What you should do :: Write out exactly the lines from the one containing "The page's text" to the end of the material, both ends included, and nothing else. Leave pictures out.

---------- Data for processing ----------

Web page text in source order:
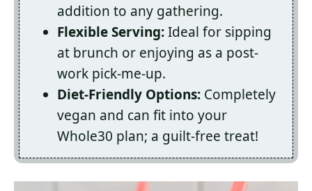
addition to any gathering.
Flexible Serving:Ideal for sipping
at brunch or enjoying as a post-
work pick-me-up.
Diet-Friendly Options: Completely
vegan and can fit into your
Whole30 plan; a guilt-free treat!
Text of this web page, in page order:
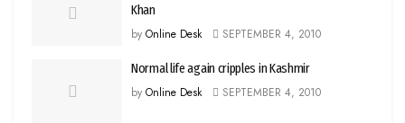
Khan
by Online Desk SEPTEMBER 4, 2010
Normal life again cripples in Kashmir
by Online Desk SEPTEMBER 4, 2010
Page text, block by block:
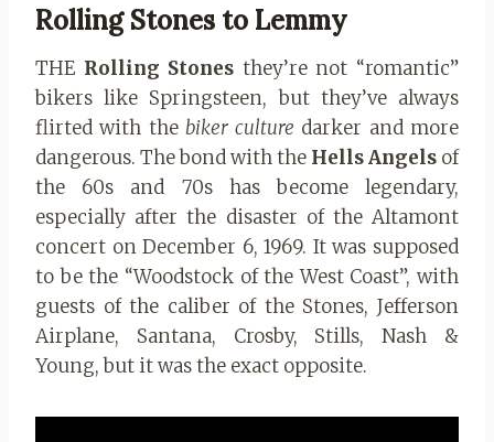
Rolling Stones to Lemmy
THE Rolling Stones they’re not “romantic”
bikers like Springsteen, but they’ve always
flirted with the biker culture darker and more
dangerous. The bond with the Hells Angels of
the 60s and 70s has become legendary,
especially after the disaster of the Altamont
concert on December 6, 1969. It was supposed
to be the “Woodstock of the West Coast”, with
guests of the caliber of the Stones, Jefferson
Airplane, Santana, Crosby, Stills, Nash &
Young, but it was the exact opposite.
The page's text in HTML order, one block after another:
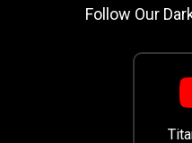
Follow Our
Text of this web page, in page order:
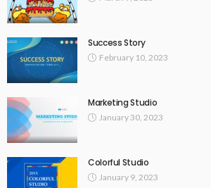
Success Story
February 10, 2023
Marketing Studio
January 30, 2023
Colorful Studio
January 9, 2023
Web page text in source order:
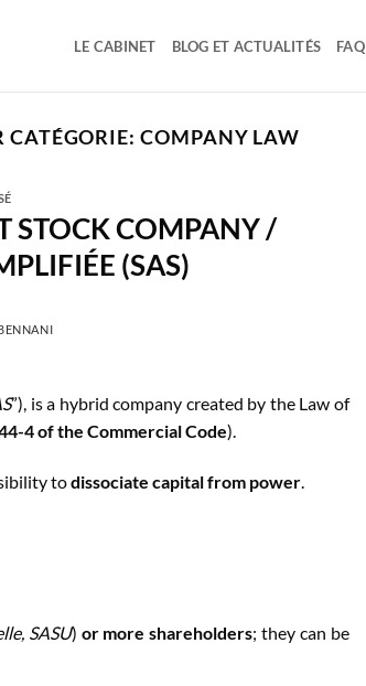
LE CABINET BLOG ET ACTUALITÉS FAQ
CATÉGORIE: COMPANY LAW
STOCK COMPANY /
(SAS)
”), is a hybrid company created by the Law of
4 of the Commercial Code).
todissociate capital from power
SASU) or more shareholders; they can be

----------

Answer to this problem ::
The page's text in HTML order, one block after another:
Follow Our
Text of this web page, in page order:
Success Story
February 10, 2023
Marketing Studio
January 30, 2023
Colorful Studio
January 9, 2023
Web page text in source order:
LE CABINET BLOG ET ACTUALITÉS FAQ
CATÉGORIE: COMPANY LAW
STOCK COMPANY /
(SAS)
”), is a hybrid company created by the Law of
4 of the Commercial Code).
todissociate capital from power
SASU) or more shareholders; they can be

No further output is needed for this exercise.